Intermittent fasting is a method of time-restricted eating where you alternate between eating and fasting periods.
There is a variety of ways you can practice intermittent fasting with different fasting period lengths and alternate days you can fast on.
Each different kind of intermittent fasting comes with health benefits, including weight loss, improved cardiovascular health, and reduced risk of developing diabetes.
Intermittent fasting, though proven to aid in weight loss, has different effects on men and women.
While it is still a safe method of weight loss for women, there are some things women should understand about intermittent fasting before trying it out.

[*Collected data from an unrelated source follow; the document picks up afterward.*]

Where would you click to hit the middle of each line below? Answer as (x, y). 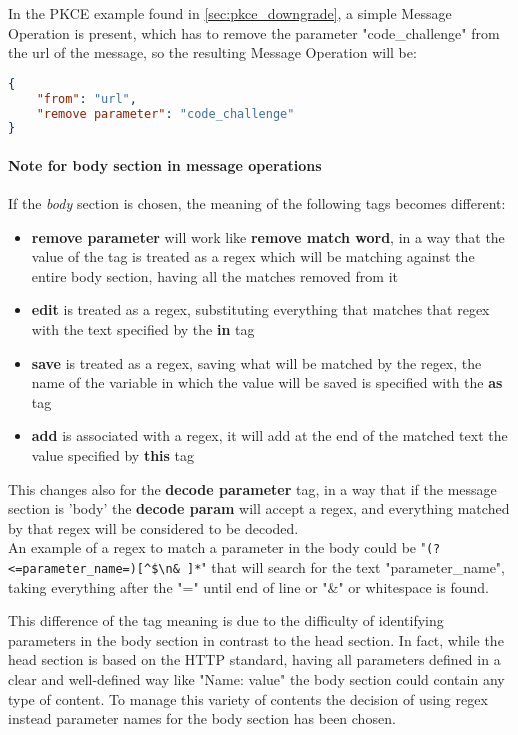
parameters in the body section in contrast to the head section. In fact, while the (256, 639)
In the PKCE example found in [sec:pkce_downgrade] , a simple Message (230, 13)
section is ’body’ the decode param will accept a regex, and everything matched (259, 508)
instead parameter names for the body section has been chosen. (202, 718)
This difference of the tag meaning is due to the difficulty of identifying (226, 620)
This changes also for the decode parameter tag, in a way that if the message (252, 488)
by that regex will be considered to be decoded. (153, 527)
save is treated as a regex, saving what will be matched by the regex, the (256, 362)
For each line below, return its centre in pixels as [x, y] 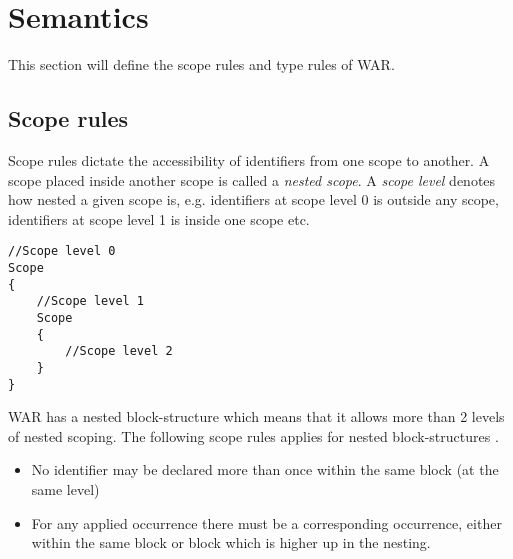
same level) [65, 488]
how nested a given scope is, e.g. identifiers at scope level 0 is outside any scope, [253, 199]
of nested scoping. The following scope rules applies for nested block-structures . [253, 435]
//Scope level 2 [119, 351]
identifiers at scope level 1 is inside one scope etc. [159, 218]
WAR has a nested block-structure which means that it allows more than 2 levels [256, 416]
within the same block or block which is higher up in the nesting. [231, 542]
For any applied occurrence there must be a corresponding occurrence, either [266, 522]
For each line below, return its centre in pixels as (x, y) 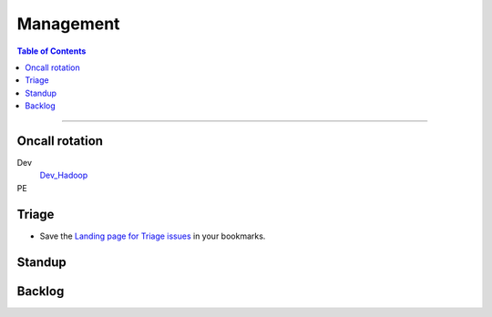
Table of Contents (51, 51)
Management (68, 24)
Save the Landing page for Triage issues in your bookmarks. (153, 236)
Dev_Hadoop (64, 175)
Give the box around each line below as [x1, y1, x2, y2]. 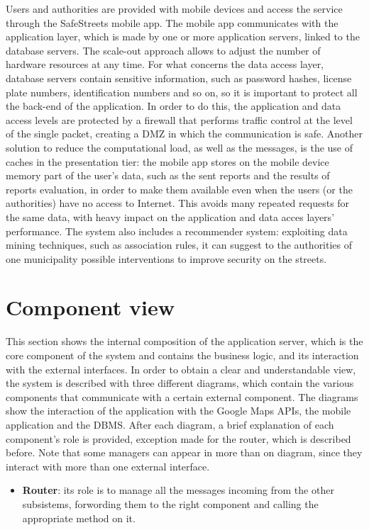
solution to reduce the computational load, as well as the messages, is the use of [6, 140, 353, 154]
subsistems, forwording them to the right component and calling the [22, 496, 319, 511]
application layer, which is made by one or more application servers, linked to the [6, 29, 360, 44]
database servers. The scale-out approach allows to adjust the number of [6, 43, 321, 57]
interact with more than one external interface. [6, 458, 210, 473]
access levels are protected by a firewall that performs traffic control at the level [6, 112, 353, 127]
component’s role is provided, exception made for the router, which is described [6, 431, 351, 446]
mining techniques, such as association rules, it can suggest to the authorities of [6, 237, 353, 252]
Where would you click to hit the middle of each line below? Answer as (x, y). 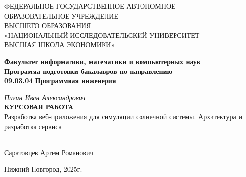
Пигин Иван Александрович (45, 97)
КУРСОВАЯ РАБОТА (39, 107)
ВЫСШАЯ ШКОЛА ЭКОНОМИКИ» (60, 45)
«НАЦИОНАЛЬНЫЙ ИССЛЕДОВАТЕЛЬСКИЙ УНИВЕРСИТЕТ (102, 35)
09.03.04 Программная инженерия (60, 81)
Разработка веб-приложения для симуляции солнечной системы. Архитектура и (123, 116)
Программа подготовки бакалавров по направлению (88, 71)
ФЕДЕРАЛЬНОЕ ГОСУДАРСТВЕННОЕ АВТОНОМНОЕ (90, 6)
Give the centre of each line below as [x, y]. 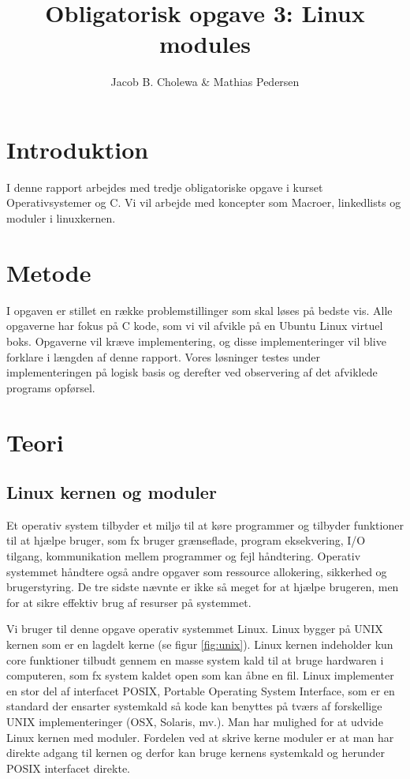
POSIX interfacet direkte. [69, 768]
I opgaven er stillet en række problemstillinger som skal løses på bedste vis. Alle [199, 310]
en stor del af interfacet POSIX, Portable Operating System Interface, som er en [201, 690]
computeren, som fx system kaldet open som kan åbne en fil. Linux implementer [200, 675]
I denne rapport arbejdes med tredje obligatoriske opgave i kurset [165, 187]
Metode [49, 272]
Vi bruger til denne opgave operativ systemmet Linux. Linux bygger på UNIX [195, 629]
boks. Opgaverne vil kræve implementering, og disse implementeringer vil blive [196, 341]
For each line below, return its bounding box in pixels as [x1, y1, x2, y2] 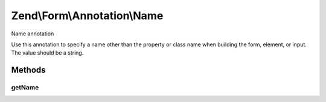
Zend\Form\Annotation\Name [11, 9, 164, 22]
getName [11, 83, 39, 92]
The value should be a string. [11, 49, 84, 56]
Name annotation [11, 30, 54, 37]
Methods [11, 65, 46, 75]
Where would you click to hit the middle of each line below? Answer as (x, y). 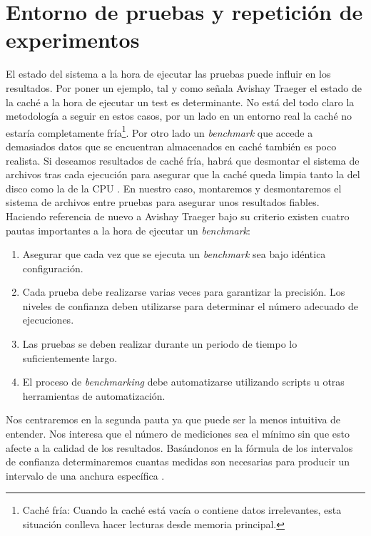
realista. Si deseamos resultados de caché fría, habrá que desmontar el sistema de (183, 160)
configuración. (53, 268)
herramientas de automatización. (94, 395)
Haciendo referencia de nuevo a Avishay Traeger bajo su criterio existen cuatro (178, 216)
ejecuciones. (48, 320)
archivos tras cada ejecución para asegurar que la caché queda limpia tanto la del (183, 174)
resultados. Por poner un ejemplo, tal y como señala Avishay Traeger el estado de (184, 87)
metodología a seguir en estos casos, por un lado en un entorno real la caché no (179, 116)
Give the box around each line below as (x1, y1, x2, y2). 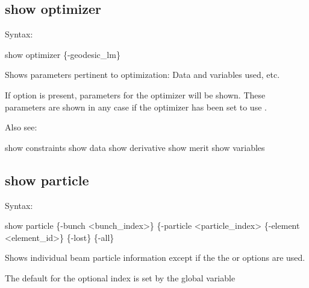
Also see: (5, 121, 37, 133)
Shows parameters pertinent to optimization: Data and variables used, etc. (5, 68, 280, 81)
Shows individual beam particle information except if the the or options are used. (5, 251, 305, 264)
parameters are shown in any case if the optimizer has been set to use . (5, 100, 267, 113)
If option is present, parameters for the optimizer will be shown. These (5, 88, 266, 101)
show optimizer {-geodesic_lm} (5, 48, 120, 60)
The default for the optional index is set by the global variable (5, 271, 236, 284)
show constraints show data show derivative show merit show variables (5, 141, 265, 153)
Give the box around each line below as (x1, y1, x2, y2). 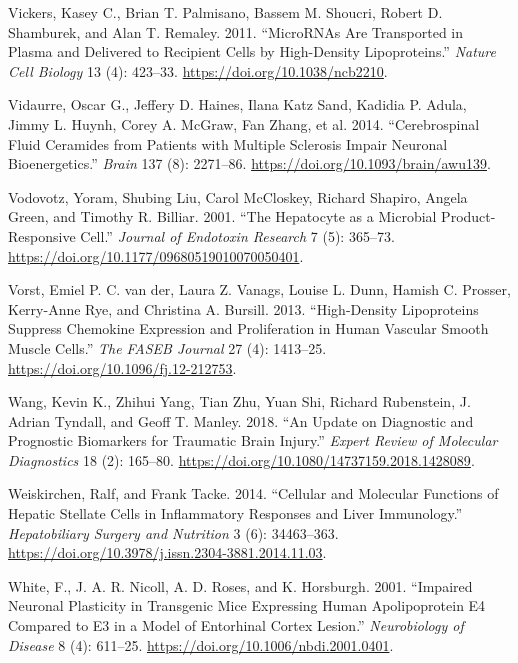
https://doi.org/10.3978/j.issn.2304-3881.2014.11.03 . (8, 542, 327, 563)
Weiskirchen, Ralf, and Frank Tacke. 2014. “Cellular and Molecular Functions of (8, 483, 499, 504)
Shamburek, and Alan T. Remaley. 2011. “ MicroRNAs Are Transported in (8, 21, 464, 42)
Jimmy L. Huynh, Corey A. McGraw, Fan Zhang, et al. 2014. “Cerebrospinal (8, 113, 480, 134)
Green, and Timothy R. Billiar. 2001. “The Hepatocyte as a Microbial (8, 206, 437, 227)
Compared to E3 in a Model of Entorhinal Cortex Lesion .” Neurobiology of (8, 615, 464, 636)
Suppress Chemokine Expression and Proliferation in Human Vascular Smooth (8, 318, 489, 339)
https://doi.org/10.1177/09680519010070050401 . (8, 245, 304, 266)

Intermittent fasting is a method of weight loss that involves fasting and eating periods with different time restrictions.
During the fasting period, little to no calories can be eaten, but during the eating window, you can usually eat normally. Best results are seen when a healthy and balanced diet is followed during the eating window.
Intermittent fasting comes in lots of varieties, from 12 hour fasting periods to full-day fasts to alternate-day fasting. All kinds of intermittent fasting help promote weight loss along with other health benefits.
An intermittent fasting diet is thought to reduce the risk of developing chronic diseases, lower insulin resistance and prevent the development of diabetes, help to regulate blood sugar, and lower blood pressure.
Though intermittent fasting is a proven method of weight loss, especially for obese people, there are some differences between the way it affects men and women.
These differences may alter the way your body functions during fasting periods. We will discuss them in the next section.
It is thought that fasting affects men and women differently. There are a few ways the female body responds differently to fasting which are as follows:
The reasons for the different responses to intermittent fasting come from the female body’s reaction to restricted calories. The female body is thought to be incredibly susceptible to calorie restrictions, leading to some negative consequences.
It is important to note that evidence is not conclusive for all of these effects and some of the evidence is purely anecdotal.
When it comes to intermittent fasting, there are a few ways you can ensure you succeed in your weight loss goals. We have summarized some of them below.
As the female body is incredibly sensitive to calorie restrictions, it is essential that you begin with shorter fasts and work your way up.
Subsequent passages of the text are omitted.